Thank you Dr Peterson, I tried your interesting way of subtracting by 4, taking reciprocal and multiplying with conjugates. I got my last equation as [math]\sqrt{5} + 2 = \sqrt{5} - a[/math]which gives a as -2.
Very enlightened to see the process and getting the answer, credit to you. Thanks!

 

[BigBeachBanana]

Notice the RHS can be written as
[math]x = 4 + \dfrac{1}{x} \implies x^2-4x-1=0 \implies x = \sqrt{5} \pm 2[/math]

 

[Dr.Peterson]

Notice the RHS can be written as
[math]x = 4 + \dfrac{1}{x} \implies x^2-4x-1=0 \implies x = \sqrt{5} \pm 2[/math]

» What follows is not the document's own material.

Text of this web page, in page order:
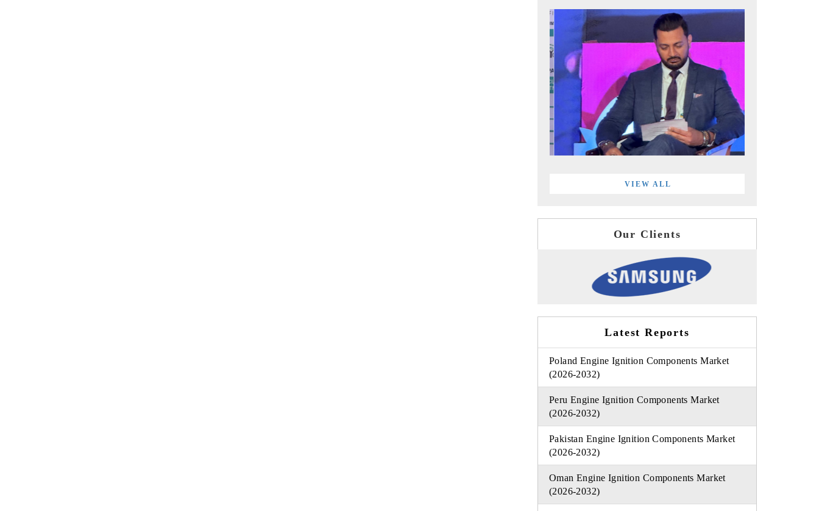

This is true for the infinite continued fraction, which is probably where they got their problem.

 

[BigBeachBanana]

This is true for the infinite continued fraction, which is probably where they got their problem.

I suspected it was infinite as the LHS and the last denominator have similar forms i.e. [imath]\sqrt{5} + 2[/imath] and [imath] \sqrt{5} -a[/imath].

 

[Steven G]

The 2nd to the last line also has an error. The number of sqrt(5) is not 15, ie 15sqrt(5) is not correct.